#### Exercise:
Any picture in the records below stays out; return everything else exactly.

#### Data listing:
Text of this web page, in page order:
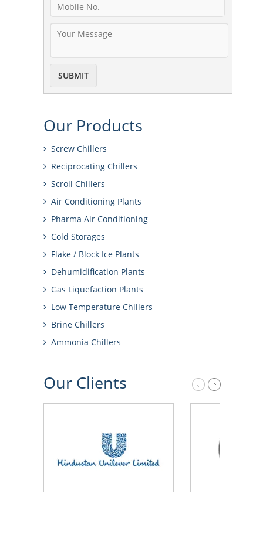
Our Products
Screw Chillers
Reciprocating Chillers
Scroll Chillers
Air Conditioning Plants
Pharma Air Conditioning
Cold Storages
Flake / Block Ice Plants
Dehumidification Plants
Gas Liquefaction Plants
Low Temperature Chillers
Brine Chillers
Ammonia Chillers
Our Clients
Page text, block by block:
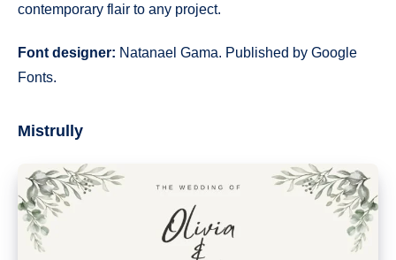
contemporary flair to any project.
Font designer: Natanael Gama. Published by Google
Fonts.
Mistrully
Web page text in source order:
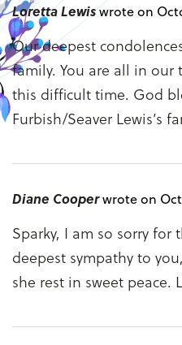
Loretta Lewiswrote on
Our deepest
family. You are all in
this difficult time. God
Furbish/Seaver Lewis’s
Diane Cooperwrote on
Sparky, I am so sorry
deepest sympathy to
she rest in sweet peace.
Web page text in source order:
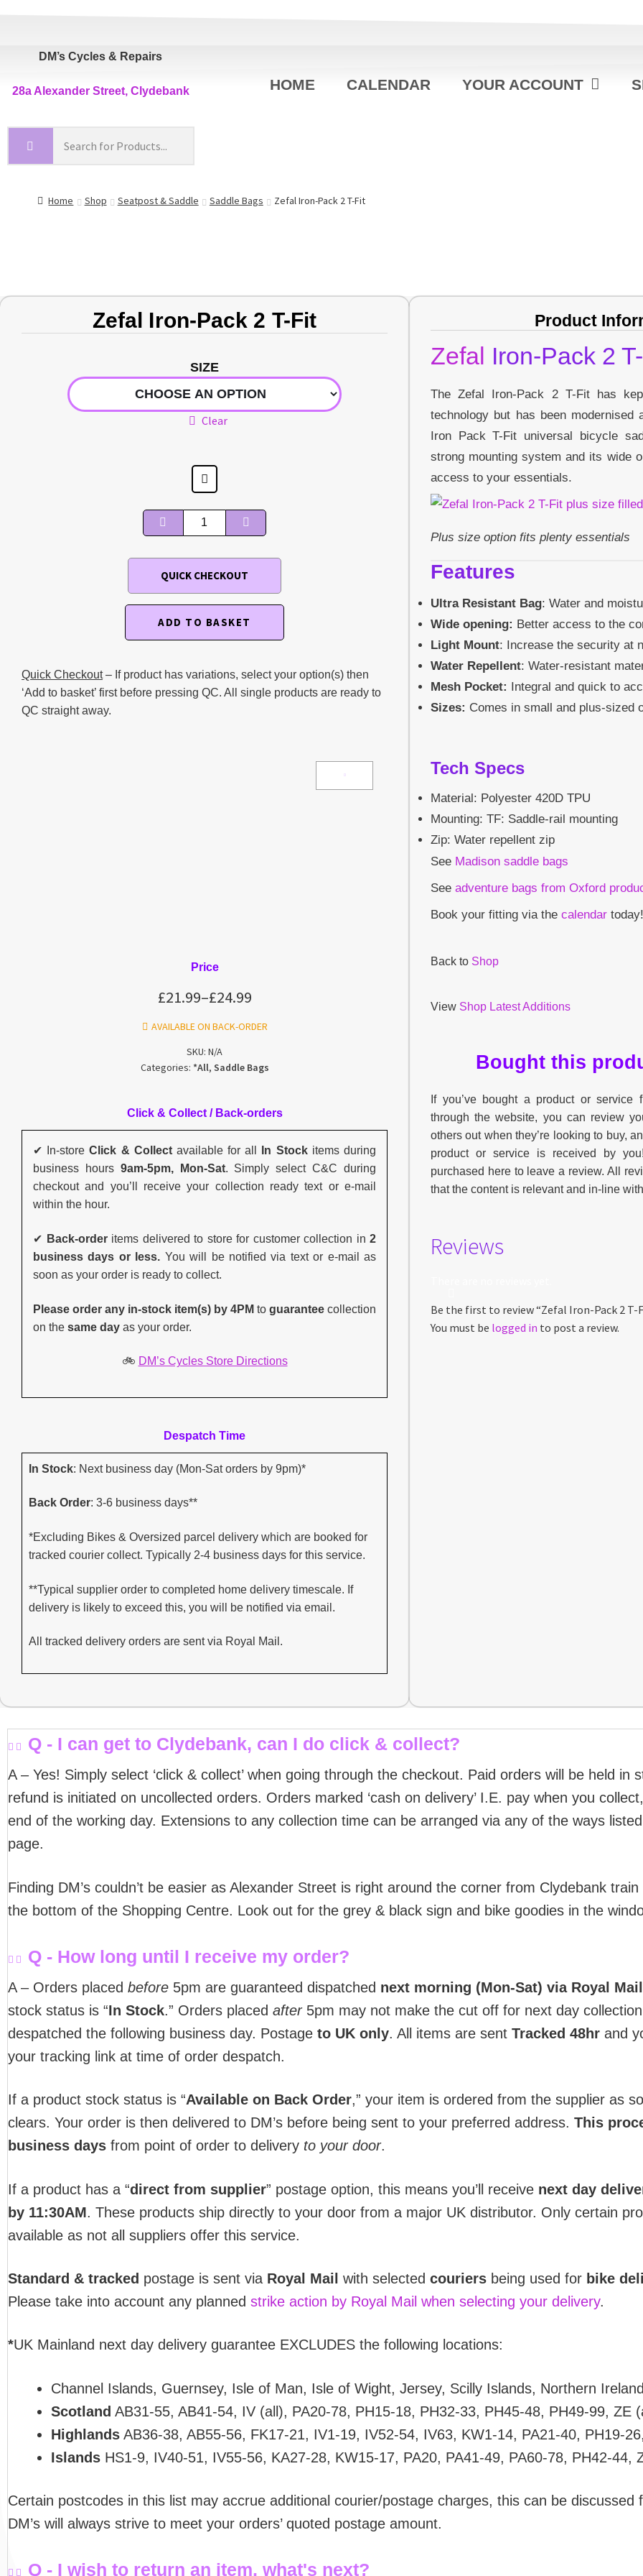
DM’s Cycles & Repairs
28a Alexander Street, Clydebank HOME CALENDAR YOUR ACCOUNT
Home Shop Seatpost & Saddle Saddle Bags Zefal Iron-Pack 2 T-Fit
Zefal Iron-Pack 2 T-Fit
SIZE
Clear
QUICK CHECKOUT
ADD TO BASKET
Quick Checkout– If product has variations, select your option(s) then
‘Add to basket’ first before pressing QC. All single products are ready to
QC straight away.
Price
£21.99–£24.99
AVAILABLE ON BACK-ORDER
SKU: N/A
Categories: *All, Saddle Bags
Click & Collect / Back-orders
✔ In-storeClick & Collectavailable for all In Stockitems during
business hours 9am-5pm, Mon-Sat. Simply select C&C during
checkout and you’ll receive your collection ready text or e-mail
within the hour.
✔ Back-orderitems delivered to store for customer collection in 2
business days or less. You will be notified via text or e-mail as
soon as your order is ready to collect.
Please order any in-stock item(s) by 4PM to guarantee collection
on the same day as your order.
🚲 DM’s Cycles Store Directions
Despatch Time
In Stock: Next business day (Mon-Sat orders by 9pm)*
Back Order: 3-6 business days**
*Excluding Bikes & Oversized parcel delivery which are booked for
tracked courier collect. Typically 2-4 business days for this service.
**Typical supplier order to completed home delivery timescale. If
delivery is likely to exceed this, you will be notified via email.
All tracked delivery orders are sent via Royal Mail.
Product
Zefal Iron-Pack 2
The Zefal Iron-Pack 2 T-Fit has
technology but has been modernised
Iron Pack T-Fit universal bicycle
strong mounting system and its wide
access to your essentials.
Plus size option fits plenty essentials
Features
Ultra Resistant Bag: Water and
Wide opening: Better access to the
Light Mount: Increase the security at
Water Repellent: Water-resistant
Mesh Pocket: Integral and quick to
Sizes: Comes in small and plus-sized
Tech Specs
Material: Polyester 420D TPU
Mounting: TF: Saddle-rail mounting
Zip: Water repellent zip
See Madison saddle bags
See adventure bags from Oxford
Book your fitting via the calendar today!
Back to Shop
View Shop Latest Additions
Bought this
If you’ve bought a product or service
through the website, you can review
others out when they’re looking to buy,
product or service is received by
purchased here to leave a review. All
that the content is relevant and in-line
Reviews
Be the first to review “Zefal Iron-Pack 2 T-
You must be logged in to post a review.
Q - I can get to Clydebank, can I do click & collect?
A – Yes! Simply select ‘click & collect’ when going through the checkout. Paid orders will be held in
refund is initiated on uncollected orders. Orders marked ‘cash on delivery’ I.E. pay when you
end of the working day. Extensions to any collection time can be arranged via any of the ways
page.
Finding DM’s couldn’t be easier as Alexander Street is right around the corner from Clydebank
the bottom of the Shopping Centre. Look out for the grey & black sign and bike goodies in the
Q - How long until I receive my order?
A – Orders placed before 5pm are guaranteed dispatched next morning (Mon-Sat) via Royal
stock status is “In Stock.” Orders placed after5pm may not make the cut off for next day
despatched the following business day. Postage to UK only. All items are sent Tracked 48hr and
your tracking link at time of order despatch.
If a product stock status is “Available on Back Order,” your item is ordered from the supplier as
clears. Your order is then delivered to DM’s before being sent to your preferred address. This
business days from point of order to delivery to your door.
If a product has a “direct from supplier” postage option, this means you’ll receive next day
by 11:30AM. These products ship directly to your door from a major UK distributor. Only certain
available as not all suppliers offer this service.
Standard & tracked postage is sent via Royal Mail with selected couriers being used for bike
Please take into account any planned strike action by Royal Mail when selecting your delivery.
*UK Mainland next day delivery guarantee EXCLUDES the following locations:
Channel Islands, Guernsey, Isle of Man, Isle of Wight, Jersey, Scilly Islands, Northern
Scotland AB31-55, AB41-54, IV (all), PA20-78, PH15-18, PH32-33, PH45-48, PH49-99, ZE
Highlands AB36-38, AB55-56, FK17-21, IV1-19, IV52-54, IV63, KW1-14, PA21-40, PH19-
Islands HS1-9, IV40-51, IV55-56, KA27-28, KW15-17, PA20, PA41-49, PA60-78, PH42-44,
Certain postcodes in this list may accrue additional courier/postage charges, this can be discussed
DM’s will always strive to meet your orders’ quoted postage amount.
Q - I wish to return an item, what's next?
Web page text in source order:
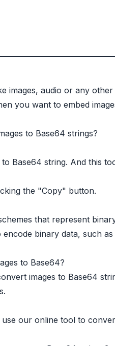
images, audio or any
you want to embed
to Base64 strings?
Base64 string. And this
the "Copy" button.
that represent
binary data, such
to Base64?
images to Base64
our online tool to
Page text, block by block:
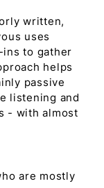
written,
uses
ins to gather
helps
passive
listening and
- with almost
are mostly
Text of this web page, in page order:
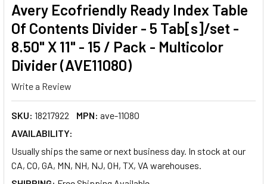
Avery Ecofriendly Ready Index Table
Of Contents Divider - 5 Tab[s]/set -
8.50" X 11" - 15 / Pack - Multicolor
Divider (AVE11080)
Write a Review
SKU: 18217922 MPN: ave-11080
AVAILABILITY:
Usually ships the same or next business day. In stock at our
CA, CO, GA, MN, NH, NJ, OH, TX, VA warehouses.
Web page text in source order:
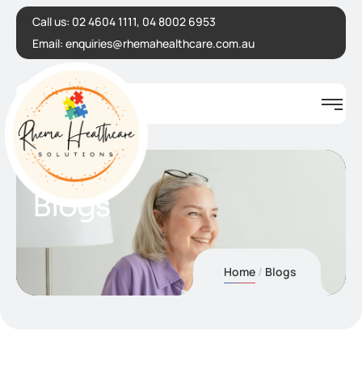
Call us: 02 4604 1111, 04 8002 6953
Email: enquiries@rhemahealthcare.com.au
Blogs
Home Blogs
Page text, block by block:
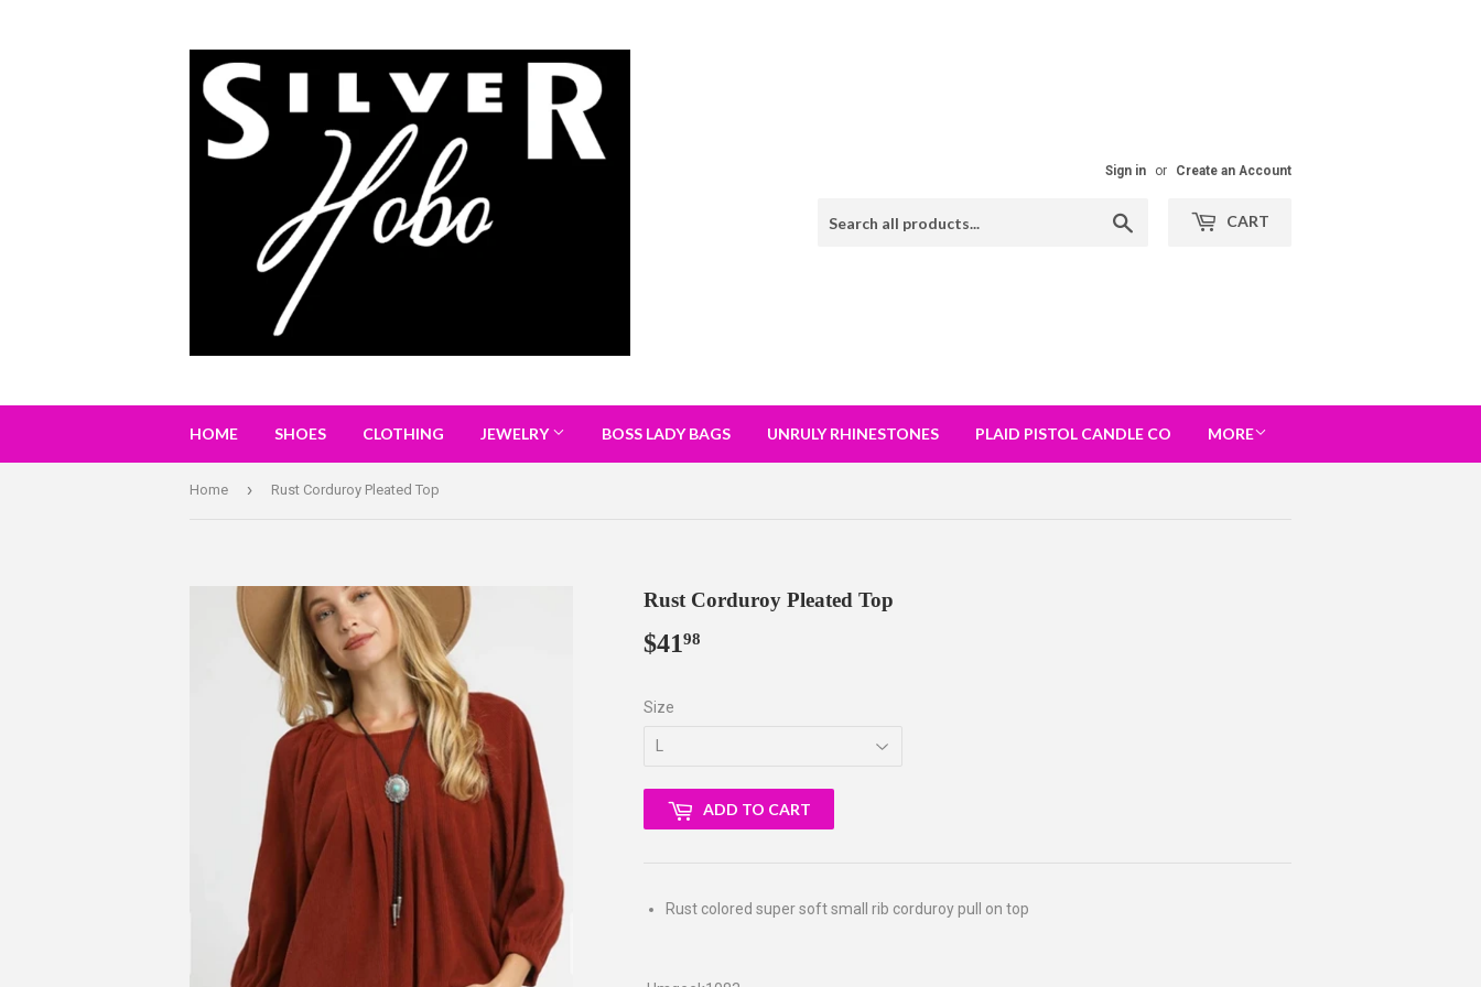
Sign in or Create an Account
CART
HOME SHOES CLOTHING JEWELRY BOSS LADY BAGS UNRULY RHINESTONES PLAID PISTOL CANDLE CO MORE
Home › Rust Corduroy Pleated Top
Rust Corduroy Pleated Top
$4198
Size
ADD TO CART
Rust colored super soft small rib corduroy pull on top
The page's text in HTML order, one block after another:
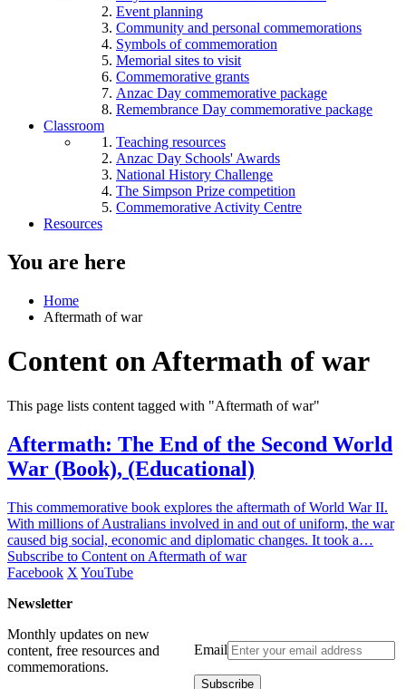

#### Response to this exercise:
Text of this web page, in page order:
Our Products
Screw Chillers
Reciprocating Chillers
Scroll Chillers
Air Conditioning Plants
Pharma Air Conditioning
Cold Storages
Flake / Block Ice Plants
Dehumidification Plants
Gas Liquefaction Plants
Low Temperature Chillers
Brine Chillers
Ammonia Chillers
Our Clients
Page text, block by block:
contemporary flair to any project.
Font designer: Natanael Gama. Published by Google
Fonts.
Mistrully
Web page text in source order:
Loretta Lewiswrote on
Our deepest
family. You are all in
this difficult time. God
Furbish/Seaver Lewis’s
Diane Cooperwrote on
Sparky, I am so sorry
deepest sympathy to
she rest in sweet peace.
Web page text in source order:
DM’s Cycles & Repairs
28a Alexander Street, Clydebank HOME CALENDAR YOUR ACCOUNT
Home Shop Seatpost & Saddle Saddle Bags Zefal Iron-Pack 2 T-Fit
Zefal Iron-Pack 2 T-Fit
SIZE
Clear
QUICK CHECKOUT
ADD TO BASKET
Quick Checkout– If product has variations, select your option(s) then
‘Add to basket’ first before pressing QC. All single products are ready to
QC straight away.
Price
£21.99–£24.99
AVAILABLE ON BACK-ORDER
SKU: N/A
Categories: *All, Saddle Bags
Click & Collect / Back-orders
✔ In-storeClick & Collectavailable for all In Stockitems during
business hours 9am-5pm, Mon-Sat. Simply select C&C during
checkout and you’ll receive your collection ready text or e-mail
within the hour.
✔ Back-orderitems delivered to store for customer collection in 2
business days or less. You will be notified via text or e-mail as
soon as your order is ready to collect.
Please order any in-stock item(s) by 4PM to guarantee collection
on the same day as your order.
🚲 DM’s Cycles Store Directions
Despatch Time
In Stock: Next business day (Mon-Sat orders by 9pm)*
Back Order: 3-6 business days**
*Excluding Bikes & Oversized parcel delivery which are booked for
tracked courier collect. Typically 2-4 business days for this service.
**Typical supplier order to completed home delivery timescale. If
delivery is likely to exceed this, you will be notified via email.
All tracked delivery orders are sent via Royal Mail.
Product
Zefal Iron-Pack 2
The Zefal Iron-Pack 2 T-Fit has
technology but has been modernised
Iron Pack T-Fit universal bicycle
strong mounting system and its wide
access to your essentials.
Plus size option fits plenty essentials
Features
Ultra Resistant Bag: Water and
Wide opening: Better access to the
Light Mount: Increase the security at
Water Repellent: Water-resistant
Mesh Pocket: Integral and quick to
Sizes: Comes in small and plus-sized
Tech Specs
Material: Polyester 420D TPU
Mounting: TF: Saddle-rail mounting
Zip: Water repellent zip
See Madison saddle bags
See adventure bags from Oxford
Book your fitting via the calendar today!
Back to Shop
View Shop Latest Additions
Bought this
If you’ve bought a product or service
through the website, you can review
others out when they’re looking to buy,
product or service is received by
purchased here to leave a review. All
that the content is relevant and in-line
Reviews
Be the first to review “Zefal Iron-Pack 2 T-
You must be logged in to post a review.
Q - I can get to Clydebank, can I do click & collect?
A – Yes! Simply select ‘click & collect’ when going through the checkout. Paid orders will be held in
refund is initiated on uncollected orders. Orders marked ‘cash on delivery’ I.E. pay when you
end of the working day. Extensions to any collection time can be arranged via any of the ways
page.
Finding DM’s couldn’t be easier as Alexander Street is right around the corner from Clydebank
the bottom of the Shopping Centre. Look out for the grey & black sign and bike goodies in the
Q - How long until I receive my order?
A – Orders placed before 5pm are guaranteed dispatched next morning (Mon-Sat) via Royal
stock status is “In Stock.” Orders placed after5pm may not make the cut off for next day
despatched the following business day. Postage to UK only. All items are sent Tracked 48hr and
your tracking link at time of order despatch.
If a product stock status is “Available on Back Order,” your item is ordered from the supplier as
clears. Your order is then delivered to DM’s before being sent to your preferred address. This
business days from point of order to delivery to your door.
If a product has a “direct from supplier” postage option, this means you’ll receive next day
by 11:30AM. These products ship directly to your door from a major UK distributor. Only certain
available as not all suppliers offer this service.
Standard & tracked postage is sent via Royal Mail with selected couriers being used for bike
Please take into account any planned strike action by Royal Mail when selecting your delivery.
*UK Mainland next day delivery guarantee EXCLUDES the following locations:
Channel Islands, Guernsey, Isle of Man, Isle of Wight, Jersey, Scilly Islands, Northern
Scotland AB31-55, AB41-54, IV (all), PA20-78, PH15-18, PH32-33, PH45-48, PH49-99, ZE
Highlands AB36-38, AB55-56, FK17-21, IV1-19, IV52-54, IV63, KW1-14, PA21-40, PH19-
Islands HS1-9, IV40-51, IV55-56, KA27-28, KW15-17, PA20, PA41-49, PA60-78, PH42-44,
Certain postcodes in this list may accrue additional courier/postage charges, this can be discussed
DM’s will always strive to meet your orders’ quoted postage amount.
Q - I wish to return an item, what's next?
Web page text in source order:
images, audio or any
you want to embed
to Base64 strings?
Base64 string. And this
the "Copy" button.
that represent
binary data, such
to Base64?
images to Base64
our online tool to
Page text, block by block:
written,
uses
ins to gather
helps
passive
listening and
- with almost
are mostly
Text of this web page, in page order:
Avery Ecofriendly Ready Index Table
Of Contents Divider - 5 Tab[s]/set -
8.50" X 11" - 15 / Pack - Multicolor
Divider (AVE11080)
Write a Review
SKU: 18217922 MPN: ave-11080
AVAILABILITY:
Usually ships the same or next business day. In stock at our
CA, CO, GA, MN, NH, NJ, OH, TX, VA warehouses.
Web page text in source order:
Call us: 02 4604 1111, 04 8002 6953
Email: enquiries@rhemahealthcare.com.au
Blogs
Home Blogs
Page text, block by block:
Sign in or Create an Account
CART
HOME SHOES CLOTHING JEWELRY BOSS LADY BAGS UNRULY RHINESTONES PLAID PISTOL CANDLE CO MORE
Home › Rust Corduroy Pleated Top
Rust Corduroy Pleated Top
$4198
Size
ADD TO CART
Rust colored super soft small rib corduroy pull on top
The page's text in HTML order, one block after another:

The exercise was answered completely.